Task. Each line of the listing must be transcribed exactly, except for the images, which should be excluded.

Material shown.
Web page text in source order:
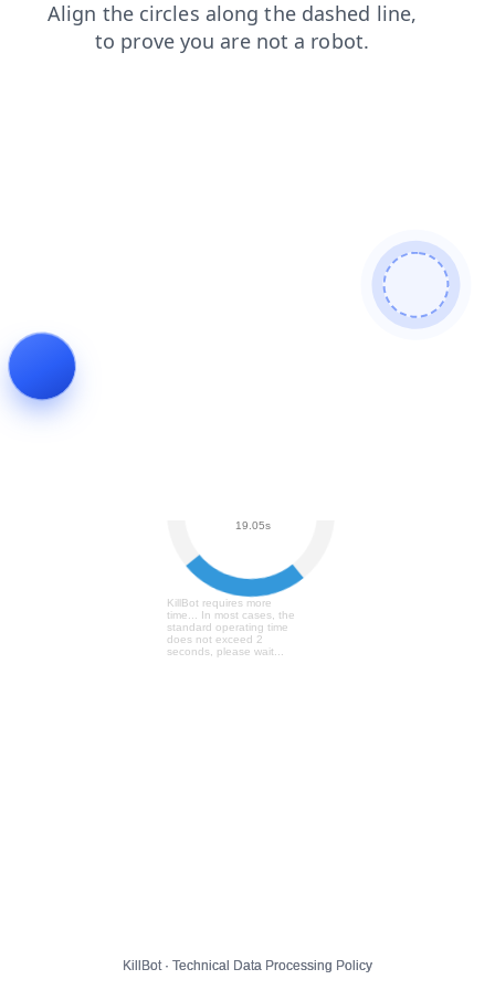
19.11s
KillBot requires more
time... In most cases, the
standard operating time
does not exceed 2
seconds, please wait...
KillBot · Technical Data Processing Policy
blog shop faq
KillBot · Technical Data Processing Policy

Response box.
Web page text in source order:
19.11s
KillBot requires more
time... In most cases, the
standard operating time
does not exceed 2
seconds, please wait...
KillBot · Technical Data Processing Policy
blog shop faq
KillBot · Technical Data Processing Policy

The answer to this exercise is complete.